Speaker
Description
We propose new schemes for the direct detection of dark matter and exotic bosons in experiments involving atoms, molecules and ultracold neutrons. Dark matter, which consists of low-mass bosons (such as axions, pseudoscalars or scalars), can readily form an oscillating classical field that survives to reside in the observed galactic dark matter haloes if these particles have sufficiently low mass and are sufficiently feebly interacting.
An oscillating classical dark matter (axion or pseudoscalar) field can give rise to a number of oscillatory spin-dependent effects in the laboratory. These effects include the precession of polarised spins about Earth's direction of motion though galactic dark matter [1-3], and induced oscillating electric dipole moments of atoms, molecules and nucleons [3-5]. We are currently working with the nEDM collaboration to search for these oscillatory spin-dependent effects using a dual neutron/$^{199}$Hg co-magnetometer [6].

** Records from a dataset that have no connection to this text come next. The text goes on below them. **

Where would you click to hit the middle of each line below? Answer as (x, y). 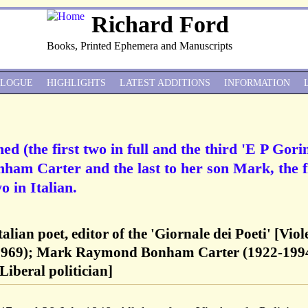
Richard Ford (160, 24)
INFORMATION (257, 83)
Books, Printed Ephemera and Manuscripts (140, 46)
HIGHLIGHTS (76, 83)
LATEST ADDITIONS (165, 83)
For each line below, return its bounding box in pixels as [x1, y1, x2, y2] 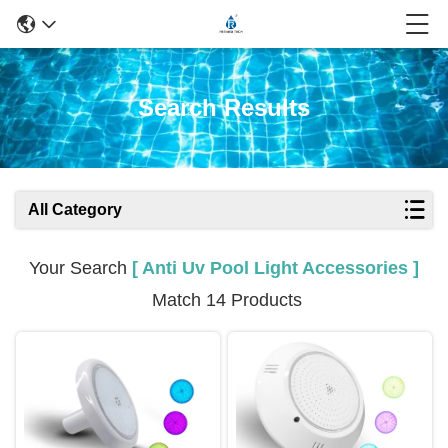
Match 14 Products [146, 290, 302, 310]
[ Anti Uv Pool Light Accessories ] [132, 258, 419, 278]
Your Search [29, 258, 132, 278]
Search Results [138, 94, 310, 121]
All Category [28, 201, 122, 218]
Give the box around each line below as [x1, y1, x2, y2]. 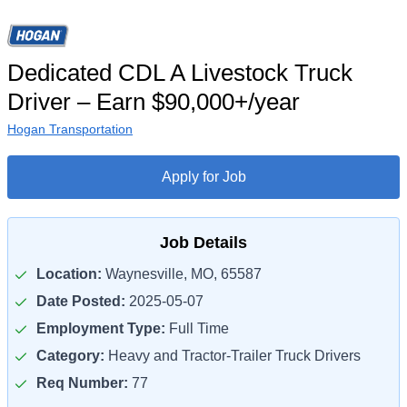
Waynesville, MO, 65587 [102, 266, 262, 282]
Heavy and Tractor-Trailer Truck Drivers [104, 348, 361, 363]
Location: [36, 266, 102, 282]
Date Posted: [36, 293, 125, 309]
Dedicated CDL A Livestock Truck [7, 59, 352, 86]
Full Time [165, 321, 229, 336]
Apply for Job [161, 169, 246, 184]
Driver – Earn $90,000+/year [7, 88, 300, 115]
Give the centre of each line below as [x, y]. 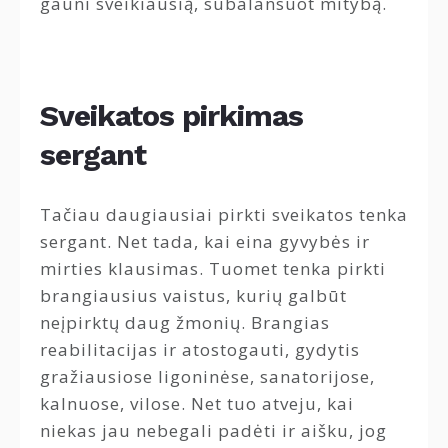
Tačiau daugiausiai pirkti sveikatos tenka [224, 215]
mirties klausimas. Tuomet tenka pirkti [213, 269]
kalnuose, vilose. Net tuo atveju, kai [197, 404]
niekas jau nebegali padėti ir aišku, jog [213, 431]
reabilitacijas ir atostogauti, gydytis [200, 350]
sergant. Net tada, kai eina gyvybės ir [205, 242]
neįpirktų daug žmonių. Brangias [185, 323]
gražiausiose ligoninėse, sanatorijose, [207, 377]
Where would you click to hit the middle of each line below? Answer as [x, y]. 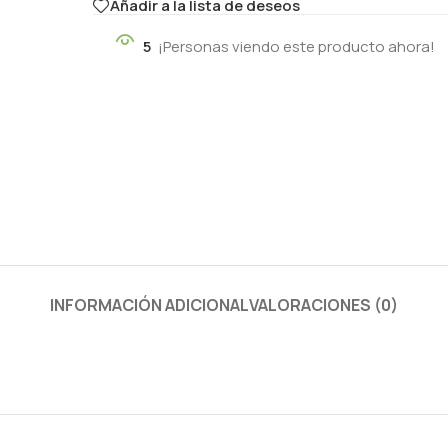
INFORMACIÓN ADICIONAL [149, 304]
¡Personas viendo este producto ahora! [296, 46]
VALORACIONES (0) [323, 304]
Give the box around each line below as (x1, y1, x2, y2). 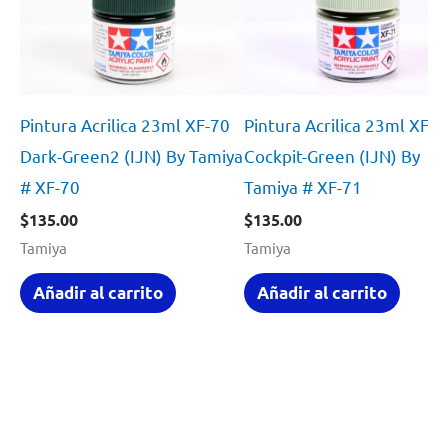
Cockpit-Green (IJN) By (244, 144, 421, 166)
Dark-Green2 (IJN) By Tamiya (20, 144, 243, 166)
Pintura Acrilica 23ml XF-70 (20, 113, 230, 135)
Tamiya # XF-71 (244, 175, 363, 197)
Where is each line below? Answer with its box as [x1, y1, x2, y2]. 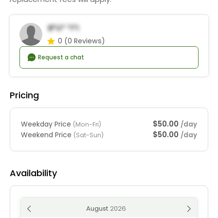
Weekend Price [21, 129, 73, 140]
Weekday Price [21, 119, 73, 129]
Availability [10, 167, 57, 180]
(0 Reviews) [64, 36, 105, 46]
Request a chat [36, 53, 85, 61]
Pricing [10, 89, 39, 102]
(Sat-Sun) [73, 130, 104, 139]
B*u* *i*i [48, 23, 79, 33]
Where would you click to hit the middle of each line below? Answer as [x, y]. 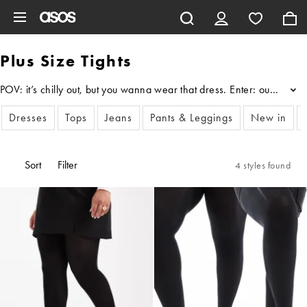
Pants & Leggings [192, 118]
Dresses [28, 118]
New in [269, 118]
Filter [67, 165]
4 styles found [263, 165]
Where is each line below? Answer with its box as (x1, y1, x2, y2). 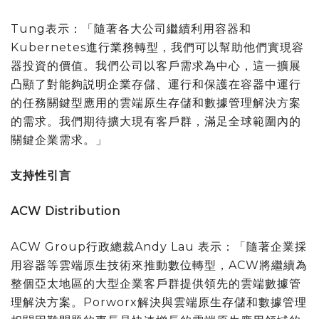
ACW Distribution (11, 204, 120, 218)
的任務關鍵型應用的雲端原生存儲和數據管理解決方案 (11, 95, 301, 110)
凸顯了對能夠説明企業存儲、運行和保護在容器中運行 (11, 77, 301, 91)
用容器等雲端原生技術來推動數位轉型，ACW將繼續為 (11, 258, 308, 272)
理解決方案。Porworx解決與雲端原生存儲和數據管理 (11, 295, 307, 309)
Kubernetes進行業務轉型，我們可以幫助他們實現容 (11, 40, 304, 54)
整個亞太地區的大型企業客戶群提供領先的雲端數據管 (11, 276, 301, 291)
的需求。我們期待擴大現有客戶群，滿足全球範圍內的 (11, 114, 301, 128)
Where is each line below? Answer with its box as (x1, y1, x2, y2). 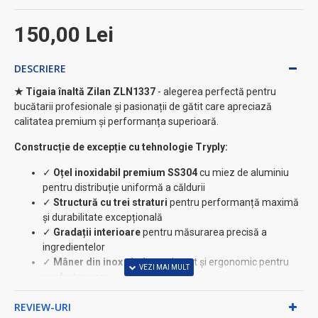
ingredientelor (43, 241, 105, 253)
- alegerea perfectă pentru (155, 86, 276, 98)
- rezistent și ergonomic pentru (149, 256, 289, 268)
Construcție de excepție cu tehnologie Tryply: (14, 141, 228, 153)
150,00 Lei (14, 22, 114, 48)
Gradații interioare (53, 226, 141, 238)
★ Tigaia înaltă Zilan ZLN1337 (14, 86, 155, 98)
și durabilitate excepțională (43, 212, 163, 224)
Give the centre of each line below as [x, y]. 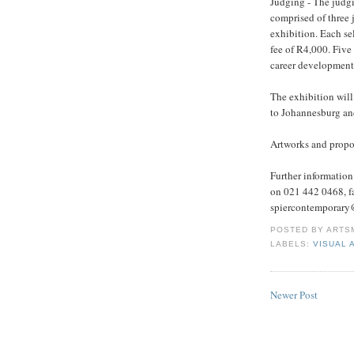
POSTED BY [299, 230]
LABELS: [292, 244]
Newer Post [294, 294]
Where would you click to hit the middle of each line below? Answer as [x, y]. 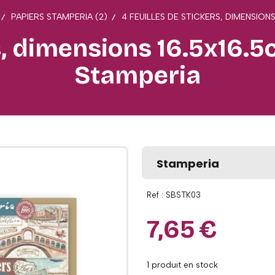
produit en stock [184, 265]
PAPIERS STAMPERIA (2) [59, 17]
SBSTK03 [183, 195]
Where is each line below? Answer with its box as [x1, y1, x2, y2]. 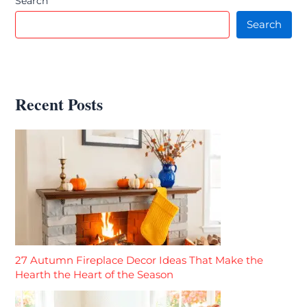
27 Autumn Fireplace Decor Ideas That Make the [15, 254, 264, 267]
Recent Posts [15, 91, 103, 116]
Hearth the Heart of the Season [15, 269, 174, 282]
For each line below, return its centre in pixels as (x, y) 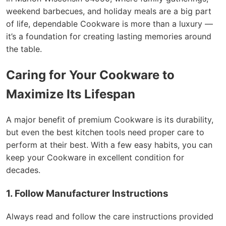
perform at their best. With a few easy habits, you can (109, 145)
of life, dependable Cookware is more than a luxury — (109, 23)
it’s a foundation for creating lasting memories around (109, 36)
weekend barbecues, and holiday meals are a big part (109, 11)
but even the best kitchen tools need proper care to (105, 132)
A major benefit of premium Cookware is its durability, (110, 120)
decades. (23, 170)
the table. (24, 49)
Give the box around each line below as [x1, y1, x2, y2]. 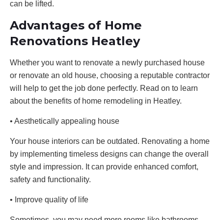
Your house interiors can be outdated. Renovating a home [10, 137, 210, 145]
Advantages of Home [10, 18, 142, 32]
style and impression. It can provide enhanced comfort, [10, 162, 198, 171]
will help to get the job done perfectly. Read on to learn [10, 83, 198, 92]
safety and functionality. [10, 175, 91, 184]
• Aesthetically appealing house [10, 116, 119, 125]
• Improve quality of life [10, 195, 88, 204]
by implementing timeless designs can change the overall [10, 149, 209, 158]
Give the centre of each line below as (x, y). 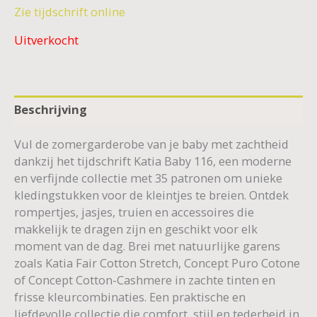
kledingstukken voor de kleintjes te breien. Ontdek (151, 195)
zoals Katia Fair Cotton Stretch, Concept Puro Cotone (157, 263)
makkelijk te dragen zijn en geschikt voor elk (136, 229)
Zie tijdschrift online (70, 11)
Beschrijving (51, 110)
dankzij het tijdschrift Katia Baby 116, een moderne (153, 161)
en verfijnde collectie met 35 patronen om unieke (148, 178)
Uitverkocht (46, 40)
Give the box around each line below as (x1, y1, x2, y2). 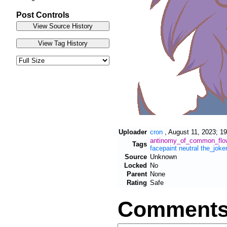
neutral (179, 144, 199, 152)
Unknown (150, 153, 177, 161)
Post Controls (16, 10, 69, 19)
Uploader (119, 128, 147, 136)
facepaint (150, 144, 177, 152)
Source (125, 153, 147, 161)
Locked (124, 161, 147, 169)
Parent (127, 170, 147, 178)
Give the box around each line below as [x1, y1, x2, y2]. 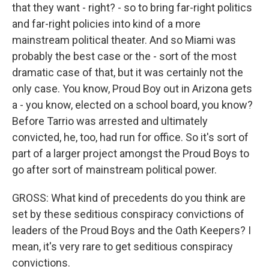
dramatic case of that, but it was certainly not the [12, 66, 243, 79]
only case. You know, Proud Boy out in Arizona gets [12, 82, 252, 95]
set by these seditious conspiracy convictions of [12, 208, 244, 220]
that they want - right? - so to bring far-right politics [12, 1, 252, 14]
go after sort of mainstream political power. [12, 163, 217, 176]
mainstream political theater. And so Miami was [12, 34, 236, 46]
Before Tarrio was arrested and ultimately [12, 115, 208, 127]
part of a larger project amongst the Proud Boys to [12, 147, 249, 160]
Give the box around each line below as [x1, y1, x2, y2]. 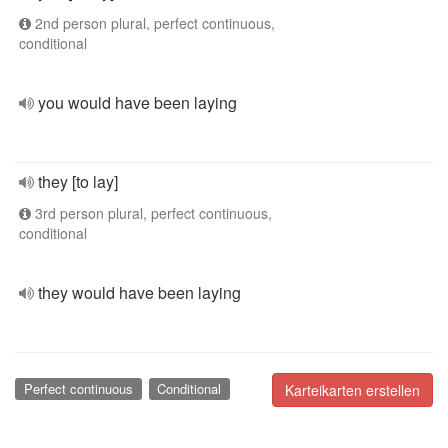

An oscillating classical dark matter (scalar) field can produce both `slow' cosmological evolution and oscillating variations in the fundamental constants [7], which can be sought for in astrophysical phenomena and in the laboratory. Using data pertaining to Big Bang nucleosynthesis, as well as atomic spectroscopy measurements in the laboratory [8,9], we have derived limits on interactions of dark matter with Standard Model particles that improve on existing constraints by up to 15 orders of magnitude [7]. In the laboratory, we can also use laser and maser interferometry as another high-precision platform to search for dark matter via the effects of variation of fundamental constants [10].
Exotic scalar fields may also be sourced by massive bodies. Using atomic spectroscopy measurements in the laboratory, we have derived limits on the interactions of such scalar particles with Standard Model particles, including constraints on combinations of interaction parameters which cannot otherwise be probed with traditional anomalous-force measurements [11]. We suggest further measurements to improve on the current level of sensitivity [11].
References:
[1] V. V. Flambaum, talk presented at the 9th Patras Workshop on Axions, WIMPs and WISPs, Schloss Waldthausen, Mainz, Germany, 24th June 2013, http://axion-wimp2013.desy.de/e201031
[2] P. W. Graham and S. Rajendran, PRD 88, 035023 (2013).
[3] Y. V. Stadnik and V. V. Flambaum, PRD 89, 043522 (2014).
[4] P. W. Graham and S. Rajendran, PRD 84, 055013 (2011).
[5] B. M. Roberts, Y. V. Stadnik, V. A. Dzuba, V. V. Flambaum, N. Leefer and D. Budker, PRL 113, 081601 (2014); PRD 90, 096005 (2014).
[6] N. J. Ayres, P. G. Harris, K. Kirch and M. Rawlik (on behalf of the nEDM collaboration), and M. Fairbairn, V. V. Flambaum, D. J. E. Marsh and Y. V. Stadnik, ongoing work.
[7] Y. V. Stadnik and V. V. Flambaum, PRL 115, 201301 (2015); PRA 94, 022111 (2016).
[8] K. Van Tilburg, N. Leefer, L. Bougas and D. Budker, PRL 115, 011802 (2015).
[9] A. Hees, J. Guena, M. Abgrall, S. Bize and P. Wolf, PRL 117, 061301 (2016).
[10] Y. V. Stadnik and V. V. Flambaum, PRL 114, 161301 (2015); PRA 93, 063630 (2016).
[11] N. Leefer, A. Gerhardus, D. Budker, V. V. Flambaum and Y. V. Stadnik, arXiv:1607.04956.